When it comes to Congress, truth is not only stranger than fiction, it appears to be fiction. I was on Capitol Hill at the invitation of the Aspen Institute, speaking to congressional staffers about the future of saving and investing in America. So I decided to attend several congressional hearings related to financial matters.

When it comes to congressional hearings, you have to be there. Watching C-Span can't replace the experience of personally seeing the activity going on all around the room. Representatives come and go, having made their point, with few staying for the entire proceedings. It's show time.

Accusing Fannie and Freddie

Taking the heat in the front row of this particular hearing were the deposed heads of Fannie Mae (FNM) and Freddie Mac (FRE). Squaring off against them were angry congressmen and women, demanding answers about how these smart men could have made so many bad mortgage loans.

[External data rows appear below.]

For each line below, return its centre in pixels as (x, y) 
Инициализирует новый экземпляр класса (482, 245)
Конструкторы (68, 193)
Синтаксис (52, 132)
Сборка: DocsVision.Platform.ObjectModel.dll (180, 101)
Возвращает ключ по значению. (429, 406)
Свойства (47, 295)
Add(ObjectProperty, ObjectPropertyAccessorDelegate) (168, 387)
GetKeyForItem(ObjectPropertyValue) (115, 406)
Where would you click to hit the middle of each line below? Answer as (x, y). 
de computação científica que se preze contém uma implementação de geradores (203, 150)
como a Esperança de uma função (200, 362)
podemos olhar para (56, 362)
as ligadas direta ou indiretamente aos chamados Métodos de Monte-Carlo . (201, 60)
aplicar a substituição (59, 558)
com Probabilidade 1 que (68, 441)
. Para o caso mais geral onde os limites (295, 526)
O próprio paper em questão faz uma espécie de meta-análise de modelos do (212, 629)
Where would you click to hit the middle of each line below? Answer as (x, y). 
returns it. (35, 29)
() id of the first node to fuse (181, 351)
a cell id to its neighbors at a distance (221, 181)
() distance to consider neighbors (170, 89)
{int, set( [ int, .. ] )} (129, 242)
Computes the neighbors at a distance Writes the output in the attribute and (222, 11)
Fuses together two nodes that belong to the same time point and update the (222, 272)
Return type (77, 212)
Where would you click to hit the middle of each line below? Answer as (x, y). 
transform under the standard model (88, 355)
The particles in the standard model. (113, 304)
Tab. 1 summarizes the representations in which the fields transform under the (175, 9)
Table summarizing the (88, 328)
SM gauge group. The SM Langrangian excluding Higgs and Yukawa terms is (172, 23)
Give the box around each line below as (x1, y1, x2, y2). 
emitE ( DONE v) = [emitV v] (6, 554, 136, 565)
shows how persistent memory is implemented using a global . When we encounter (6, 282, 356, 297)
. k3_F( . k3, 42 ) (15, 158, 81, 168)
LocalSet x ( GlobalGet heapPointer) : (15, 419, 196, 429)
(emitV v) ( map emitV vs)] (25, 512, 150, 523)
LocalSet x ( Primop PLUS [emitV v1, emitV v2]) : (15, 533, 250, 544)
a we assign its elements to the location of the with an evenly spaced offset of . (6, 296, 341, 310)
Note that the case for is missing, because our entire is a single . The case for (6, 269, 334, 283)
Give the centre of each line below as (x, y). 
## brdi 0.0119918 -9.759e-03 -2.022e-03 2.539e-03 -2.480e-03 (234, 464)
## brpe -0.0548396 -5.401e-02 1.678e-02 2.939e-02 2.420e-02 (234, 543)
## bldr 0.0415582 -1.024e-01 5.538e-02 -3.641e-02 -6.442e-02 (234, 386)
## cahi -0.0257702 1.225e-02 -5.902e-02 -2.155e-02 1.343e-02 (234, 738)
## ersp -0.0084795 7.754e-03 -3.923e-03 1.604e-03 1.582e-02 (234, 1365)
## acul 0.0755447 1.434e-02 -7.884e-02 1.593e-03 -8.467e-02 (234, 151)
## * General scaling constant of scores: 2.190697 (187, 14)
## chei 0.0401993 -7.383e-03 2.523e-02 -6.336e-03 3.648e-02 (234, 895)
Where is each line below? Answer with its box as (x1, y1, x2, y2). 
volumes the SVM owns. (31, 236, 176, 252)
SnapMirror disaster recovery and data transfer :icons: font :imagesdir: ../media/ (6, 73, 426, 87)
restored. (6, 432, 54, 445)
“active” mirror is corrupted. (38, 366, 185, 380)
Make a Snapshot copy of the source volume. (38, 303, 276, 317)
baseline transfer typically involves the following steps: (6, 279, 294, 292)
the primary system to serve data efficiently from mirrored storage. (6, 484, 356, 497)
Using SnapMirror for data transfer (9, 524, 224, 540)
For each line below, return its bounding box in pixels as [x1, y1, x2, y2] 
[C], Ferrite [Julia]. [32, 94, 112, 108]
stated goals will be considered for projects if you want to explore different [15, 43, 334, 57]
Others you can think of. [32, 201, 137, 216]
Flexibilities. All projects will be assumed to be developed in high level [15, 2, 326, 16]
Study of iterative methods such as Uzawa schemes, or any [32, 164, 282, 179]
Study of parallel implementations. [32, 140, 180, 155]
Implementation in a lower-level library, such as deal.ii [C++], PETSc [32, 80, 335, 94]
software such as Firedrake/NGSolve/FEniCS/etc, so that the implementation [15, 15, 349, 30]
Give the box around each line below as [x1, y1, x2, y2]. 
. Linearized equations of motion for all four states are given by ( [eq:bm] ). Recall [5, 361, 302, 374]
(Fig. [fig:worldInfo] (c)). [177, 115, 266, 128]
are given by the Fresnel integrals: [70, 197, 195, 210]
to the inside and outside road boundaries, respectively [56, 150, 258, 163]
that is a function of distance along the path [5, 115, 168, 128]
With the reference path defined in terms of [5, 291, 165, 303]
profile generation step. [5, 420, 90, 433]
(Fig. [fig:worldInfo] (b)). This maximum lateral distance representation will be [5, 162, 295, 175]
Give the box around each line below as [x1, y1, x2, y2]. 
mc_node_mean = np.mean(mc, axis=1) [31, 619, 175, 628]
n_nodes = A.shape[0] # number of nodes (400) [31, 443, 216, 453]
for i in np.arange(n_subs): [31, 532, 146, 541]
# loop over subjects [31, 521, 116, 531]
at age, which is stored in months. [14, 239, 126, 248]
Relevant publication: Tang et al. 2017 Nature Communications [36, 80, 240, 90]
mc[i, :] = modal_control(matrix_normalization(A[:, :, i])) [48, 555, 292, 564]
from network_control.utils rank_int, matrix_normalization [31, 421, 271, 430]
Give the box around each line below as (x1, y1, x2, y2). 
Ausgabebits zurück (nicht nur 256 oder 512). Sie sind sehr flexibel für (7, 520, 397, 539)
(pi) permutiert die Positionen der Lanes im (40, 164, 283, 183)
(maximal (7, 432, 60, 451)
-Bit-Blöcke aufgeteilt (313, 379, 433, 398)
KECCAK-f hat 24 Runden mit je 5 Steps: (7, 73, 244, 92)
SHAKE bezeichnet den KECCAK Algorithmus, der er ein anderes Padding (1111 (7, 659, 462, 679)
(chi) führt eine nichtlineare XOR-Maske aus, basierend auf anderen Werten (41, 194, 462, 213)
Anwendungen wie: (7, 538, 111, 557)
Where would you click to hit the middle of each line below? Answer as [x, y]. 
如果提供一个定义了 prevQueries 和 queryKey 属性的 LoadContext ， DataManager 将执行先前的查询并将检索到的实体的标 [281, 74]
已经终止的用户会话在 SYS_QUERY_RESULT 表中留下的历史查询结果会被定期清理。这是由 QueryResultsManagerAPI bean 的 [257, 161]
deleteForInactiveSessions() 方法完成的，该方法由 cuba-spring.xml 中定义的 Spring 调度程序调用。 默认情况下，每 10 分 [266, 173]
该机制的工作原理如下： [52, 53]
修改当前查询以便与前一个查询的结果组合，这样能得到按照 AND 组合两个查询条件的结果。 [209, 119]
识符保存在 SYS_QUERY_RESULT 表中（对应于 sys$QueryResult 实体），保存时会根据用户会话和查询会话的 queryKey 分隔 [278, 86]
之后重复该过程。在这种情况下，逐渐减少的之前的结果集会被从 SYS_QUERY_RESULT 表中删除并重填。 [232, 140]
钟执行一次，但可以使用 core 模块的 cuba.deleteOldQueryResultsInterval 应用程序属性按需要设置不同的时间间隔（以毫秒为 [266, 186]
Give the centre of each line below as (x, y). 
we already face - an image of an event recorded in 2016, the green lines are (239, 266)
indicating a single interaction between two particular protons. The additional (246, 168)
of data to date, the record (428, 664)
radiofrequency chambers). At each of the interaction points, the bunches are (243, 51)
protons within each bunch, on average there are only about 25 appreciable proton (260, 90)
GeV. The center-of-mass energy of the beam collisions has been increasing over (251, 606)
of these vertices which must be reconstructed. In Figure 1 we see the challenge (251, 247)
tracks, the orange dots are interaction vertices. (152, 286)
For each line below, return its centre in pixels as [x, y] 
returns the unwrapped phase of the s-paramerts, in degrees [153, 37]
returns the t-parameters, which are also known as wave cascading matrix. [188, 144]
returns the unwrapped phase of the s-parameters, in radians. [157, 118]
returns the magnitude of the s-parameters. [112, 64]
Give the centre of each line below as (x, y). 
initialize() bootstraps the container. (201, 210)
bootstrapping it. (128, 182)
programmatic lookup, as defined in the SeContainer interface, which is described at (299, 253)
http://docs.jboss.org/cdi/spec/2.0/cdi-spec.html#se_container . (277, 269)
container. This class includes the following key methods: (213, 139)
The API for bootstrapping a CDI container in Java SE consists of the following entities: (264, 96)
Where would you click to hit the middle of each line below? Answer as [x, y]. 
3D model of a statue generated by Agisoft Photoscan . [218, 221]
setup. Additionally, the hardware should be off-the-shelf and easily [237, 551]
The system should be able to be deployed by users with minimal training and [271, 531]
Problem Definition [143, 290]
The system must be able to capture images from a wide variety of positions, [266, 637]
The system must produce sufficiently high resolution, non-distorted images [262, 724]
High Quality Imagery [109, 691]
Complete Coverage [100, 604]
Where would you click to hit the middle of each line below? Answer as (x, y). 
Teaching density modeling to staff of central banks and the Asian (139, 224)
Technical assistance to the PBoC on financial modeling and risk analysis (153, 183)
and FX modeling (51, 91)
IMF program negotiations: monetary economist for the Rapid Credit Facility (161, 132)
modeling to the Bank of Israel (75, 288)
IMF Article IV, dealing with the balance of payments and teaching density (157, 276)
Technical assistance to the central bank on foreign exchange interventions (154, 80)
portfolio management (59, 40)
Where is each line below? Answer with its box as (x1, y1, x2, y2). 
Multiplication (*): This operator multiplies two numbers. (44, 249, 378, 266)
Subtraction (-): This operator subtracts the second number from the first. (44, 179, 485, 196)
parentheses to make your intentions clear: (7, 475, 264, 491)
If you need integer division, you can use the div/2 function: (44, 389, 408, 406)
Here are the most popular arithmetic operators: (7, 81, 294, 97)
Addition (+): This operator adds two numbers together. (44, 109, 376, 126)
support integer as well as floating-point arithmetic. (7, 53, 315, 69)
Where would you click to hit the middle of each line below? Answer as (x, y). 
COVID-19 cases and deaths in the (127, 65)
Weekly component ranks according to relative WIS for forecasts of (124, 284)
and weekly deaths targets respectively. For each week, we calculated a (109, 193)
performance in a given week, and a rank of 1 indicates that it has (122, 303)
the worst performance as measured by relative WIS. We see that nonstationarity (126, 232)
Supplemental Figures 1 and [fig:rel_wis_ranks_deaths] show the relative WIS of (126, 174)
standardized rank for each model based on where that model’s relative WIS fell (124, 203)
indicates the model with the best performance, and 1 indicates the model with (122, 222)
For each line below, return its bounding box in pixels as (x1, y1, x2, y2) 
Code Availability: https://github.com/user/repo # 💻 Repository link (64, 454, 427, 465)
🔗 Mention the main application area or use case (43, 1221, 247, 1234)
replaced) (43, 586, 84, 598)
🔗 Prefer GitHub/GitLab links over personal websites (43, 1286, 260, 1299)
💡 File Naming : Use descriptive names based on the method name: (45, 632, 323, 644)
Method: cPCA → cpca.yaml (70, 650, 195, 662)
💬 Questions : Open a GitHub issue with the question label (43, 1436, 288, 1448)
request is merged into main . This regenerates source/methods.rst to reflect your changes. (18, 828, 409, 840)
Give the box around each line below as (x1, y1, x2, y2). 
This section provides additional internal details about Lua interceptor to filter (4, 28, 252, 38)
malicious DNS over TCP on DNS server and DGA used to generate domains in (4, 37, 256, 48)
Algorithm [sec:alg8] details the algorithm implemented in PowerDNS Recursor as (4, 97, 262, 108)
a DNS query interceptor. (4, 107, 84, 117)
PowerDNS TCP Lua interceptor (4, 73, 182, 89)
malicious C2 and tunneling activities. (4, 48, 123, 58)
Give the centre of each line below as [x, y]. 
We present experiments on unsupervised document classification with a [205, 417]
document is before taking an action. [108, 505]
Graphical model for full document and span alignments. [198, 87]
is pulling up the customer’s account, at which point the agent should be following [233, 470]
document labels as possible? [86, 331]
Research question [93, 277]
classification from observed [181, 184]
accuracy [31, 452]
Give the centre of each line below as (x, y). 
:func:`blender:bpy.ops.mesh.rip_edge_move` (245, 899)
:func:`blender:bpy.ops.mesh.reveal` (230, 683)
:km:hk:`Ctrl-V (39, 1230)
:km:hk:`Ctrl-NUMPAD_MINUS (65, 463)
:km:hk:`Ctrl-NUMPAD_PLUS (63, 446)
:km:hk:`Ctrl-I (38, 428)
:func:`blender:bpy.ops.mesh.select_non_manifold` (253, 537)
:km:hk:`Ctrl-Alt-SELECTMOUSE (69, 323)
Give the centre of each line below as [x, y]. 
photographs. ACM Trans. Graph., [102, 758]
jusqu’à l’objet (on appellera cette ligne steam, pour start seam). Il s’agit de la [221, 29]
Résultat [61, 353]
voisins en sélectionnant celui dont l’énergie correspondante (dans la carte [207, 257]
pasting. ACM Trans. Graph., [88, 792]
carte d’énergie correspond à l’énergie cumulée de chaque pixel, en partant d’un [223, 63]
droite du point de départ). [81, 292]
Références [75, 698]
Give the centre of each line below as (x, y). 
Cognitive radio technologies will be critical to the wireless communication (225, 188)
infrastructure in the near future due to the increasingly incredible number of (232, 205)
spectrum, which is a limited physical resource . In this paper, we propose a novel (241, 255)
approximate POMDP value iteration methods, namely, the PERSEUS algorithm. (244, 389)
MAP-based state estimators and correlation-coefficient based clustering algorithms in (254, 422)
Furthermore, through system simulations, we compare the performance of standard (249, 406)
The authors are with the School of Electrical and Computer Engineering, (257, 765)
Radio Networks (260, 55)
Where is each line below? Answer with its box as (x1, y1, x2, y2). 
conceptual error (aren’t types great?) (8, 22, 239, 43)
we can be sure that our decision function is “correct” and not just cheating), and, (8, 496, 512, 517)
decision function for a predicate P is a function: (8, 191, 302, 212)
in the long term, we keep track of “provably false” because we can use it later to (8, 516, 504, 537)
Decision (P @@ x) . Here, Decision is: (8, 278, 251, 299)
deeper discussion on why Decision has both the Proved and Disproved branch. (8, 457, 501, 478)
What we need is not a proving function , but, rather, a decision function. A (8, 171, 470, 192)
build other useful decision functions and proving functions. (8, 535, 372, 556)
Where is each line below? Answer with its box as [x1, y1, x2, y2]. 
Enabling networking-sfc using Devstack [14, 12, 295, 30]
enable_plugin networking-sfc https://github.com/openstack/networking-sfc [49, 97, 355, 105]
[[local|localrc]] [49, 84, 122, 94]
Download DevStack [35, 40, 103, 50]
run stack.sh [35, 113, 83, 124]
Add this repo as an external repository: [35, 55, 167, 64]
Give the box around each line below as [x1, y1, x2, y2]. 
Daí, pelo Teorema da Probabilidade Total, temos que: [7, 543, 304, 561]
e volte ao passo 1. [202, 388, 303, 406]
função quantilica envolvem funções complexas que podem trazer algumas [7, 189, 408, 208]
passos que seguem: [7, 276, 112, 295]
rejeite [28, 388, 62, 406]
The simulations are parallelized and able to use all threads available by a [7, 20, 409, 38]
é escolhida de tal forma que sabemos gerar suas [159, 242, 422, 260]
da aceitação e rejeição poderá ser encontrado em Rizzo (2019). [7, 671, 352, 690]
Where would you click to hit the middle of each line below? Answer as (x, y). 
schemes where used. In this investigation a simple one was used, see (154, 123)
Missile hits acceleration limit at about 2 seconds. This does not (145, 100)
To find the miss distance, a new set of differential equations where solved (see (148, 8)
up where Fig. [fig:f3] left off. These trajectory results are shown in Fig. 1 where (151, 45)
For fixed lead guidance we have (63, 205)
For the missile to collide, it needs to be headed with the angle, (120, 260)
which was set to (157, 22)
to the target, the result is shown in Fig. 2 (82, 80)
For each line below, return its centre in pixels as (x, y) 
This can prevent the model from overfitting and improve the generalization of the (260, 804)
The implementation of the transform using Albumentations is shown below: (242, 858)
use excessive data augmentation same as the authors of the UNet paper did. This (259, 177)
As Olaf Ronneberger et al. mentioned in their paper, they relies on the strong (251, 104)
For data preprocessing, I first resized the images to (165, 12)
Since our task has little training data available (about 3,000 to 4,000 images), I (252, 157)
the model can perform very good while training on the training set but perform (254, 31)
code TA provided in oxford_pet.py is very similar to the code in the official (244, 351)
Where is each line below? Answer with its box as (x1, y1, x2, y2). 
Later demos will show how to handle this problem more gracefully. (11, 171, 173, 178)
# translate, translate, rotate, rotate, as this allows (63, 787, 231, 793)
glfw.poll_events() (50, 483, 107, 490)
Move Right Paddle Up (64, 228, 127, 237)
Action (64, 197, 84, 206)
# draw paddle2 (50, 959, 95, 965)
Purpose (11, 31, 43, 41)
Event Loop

It was like the Mad Hatter's tea party from "Alice in Wonderland," with everyone talking in riddles. The very same representatives that had demanded "affordable housing" and "community reinvestment" were now angrily asking why all those subprime loans had gone bad.

Henry Waxman, a Democrat from California, who had no complaints when Californians were receiving easy loans to purchase homes that were ever-rising in price, now complained: "Your actions could cost taxpayers hundreds of billions of dollars."

Then, when former Fannie Mae head Franklin Raines was asked what he regretted most, he replied: "I wished we had a regulatory bill enacted earlier." Former Freddie Mac CEO Richard Syron agreed, saying he "wished I'd been more effective in working towards stronger regulation."